顾绥安踏过御书房的门槛,黑云密布,天边又淅淅沥沥的下起了小雨,也不知道是错觉还是什么,早春的雨,并没有春雨独特的滋润万物的细密的柔情,反而像是冬日的刺骨的寒。
守在门口的太监十分有眼色,眼尖的看见顾太傅来时并没有带伞,就提前备好,在顾绥安出来时递过去。
顾绥安接过油纸伞,撑在头顶,雨滴落在伞上嗡嗡作响,将他与伞外的世界隔绝开了。
他顿住了脚步,看向了不远处的苏临川,朝着对方招了招手。
顾绥安没有按照原先的路线回府,而是掉转了方向,去往了北镇抚司。
北镇抚司的人也觉得新奇,上午天子专程过来一趟,下午这顾太傅也跑了过来,像是说好了一般,叫他们有些摸不着头脑。就连洛尘也喊了一声稀奇,但他也只当是陛下特许的,便没拦着。
顾绥安再看见李丰的时候,对方已经蓬头垢面,身上的囚服也破烂不堪,如同被人蹂躏了一样。

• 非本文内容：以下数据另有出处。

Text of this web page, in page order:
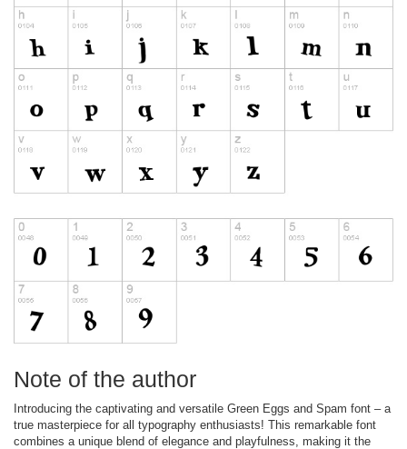
Note of the author
Introducing the captivating and versatile Green Eggs and Spam font – a
true masterpiece for all typography enthusiasts! This remarkable font
combines a unique blend of elegance and playfulness, making it the
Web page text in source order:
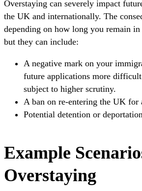
Overstaying can severely impact
the UK and internationally. The
depending on how long you remain
but they can include:
A negative mark on your
future applications more
subject to higher scrutiny.
A ban on re-entering the UK for
Potential detention or
Example
Overstaying
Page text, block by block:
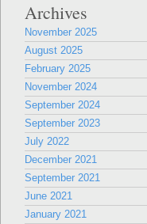
Archives
November 2025
August 2025
February 2025
November 2024
September 2024
September 2023
July 2022
December 2021
September 2021
June 2021
January 2021
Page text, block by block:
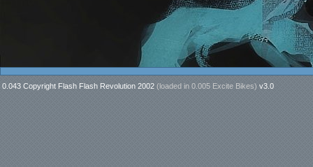
0.043 Copyright Flash Flash Revolution 2002 (loaded in 0.005 Excite Bikes) v3.0
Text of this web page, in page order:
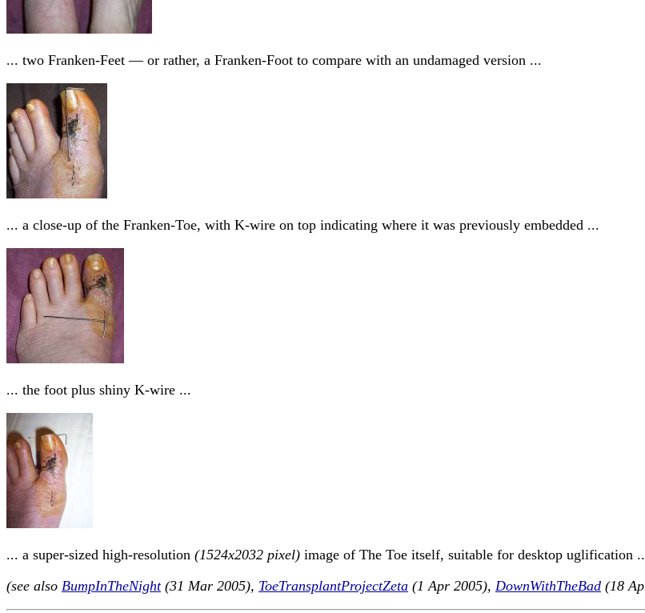
... two Franken-Feet — or rather, a Franken-Foot to compare with an undamaged version ...
... a close-up of the Franken-Toe, with K-wire on top indicating where it was previously embedded ...
... the foot plus shiny K-wire ...
... a super-sized high-resolution (1524x2032 pixel) image of The Toe itself, suitable for desktop uglification
(see also BumpInTheNight(31 Mar 2005), ToeTransplantProjectZeta (1 Apr 2005), DownWithTheBad (18
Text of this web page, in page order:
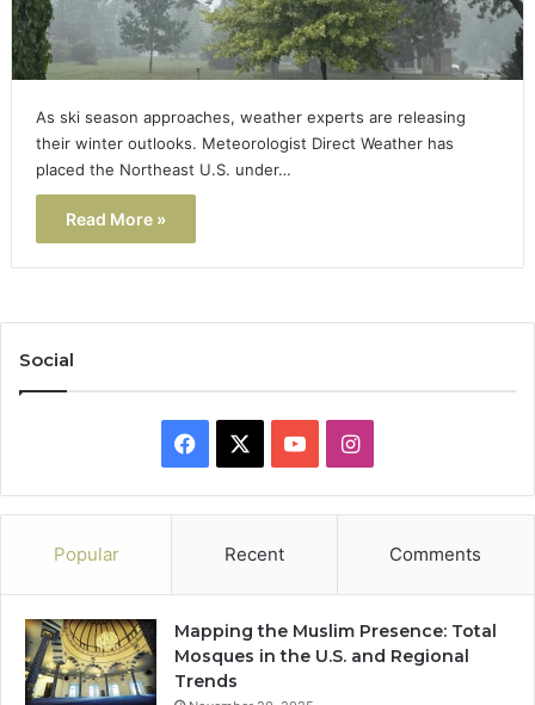
As ski season approaches, weather experts are releasing
their winter outlooks. Meteorologist Direct Weather has
placed the Northeast U.S. under…
Read More »
Social
Facebook YouTubeInstagram
Popular Recent Comments
Mapping the Muslim Presence: Total
Mosques in the U.S. and Regional
Trends

但他自然是不会对着一个阶下囚,尤其还是起兵造反的反贼,产生怜悯之心的。
李丰模糊的睁开眼,瞧见了顾绥安,忍不住了骂了句脏话,他也不再拿正眼瞧着对方,对于顾绥安的到来置若罔闻。
顾绥安揉了揉指关节,藏下了眼底的杀意,转头对着苏临川吩咐道:“把他怀里揣着的东西拿过来。”
听到这句话,李丰猛然翻过身,他双目通红,下意识护住怀里的东西,“顾绥安!你敢。”
苏临川得到了命令,上前去抢夺遗诏。
李丰脚蹬着地面,向后逃去,他绝不能让顾绥安拿到遗诏,但李丰已是残败之躯,天子不忍伤害血亲,顾绥安却并不会心慈手软,苏临川上前生生折断了李丰另外一只胳膊,将遗诏拿给了顾绥安。
失去胳膊的巨痛让李丰再也控制不住大声嚎叫,引来了守在门口的锦衣卫。
洛尘才没走开几步,就急忙返回,看到了李丰以一种极其扭曲的姿势,躺在地上挣扎哀嚎,他将目光移向一旁的顾绥安,心下隐约明白了这人想要做什么,洛尘屏退了其余的锦衣卫,警告着对方:“陛下打算留他一命。”
顾绥安微微侧身,“指挥使大人就当没看见。”
说着,他挑了挑眉,显然他不会让步。
洛尘阴着脸,即便是顾绥安这几日来不出声,可谁看不出来顾绥安想杀李丰的心思?他几乎是咬牙切齿的说着:“顾太傅可别给我添麻烦,你要是不想当官了,别拉我们这些人垫背。”
顾绥安毫不在乎的说:“那现在大人就可以去通知陛下了。”
洛尘眯了眯眼,他一声不吭的盯着顾绥安片刻,转身离开了。
顾绥安不在乎洛尘是选择隐瞒此事,还是报给天子,他上前几步,俯视着李丰,眼神里带着些许轻蔑。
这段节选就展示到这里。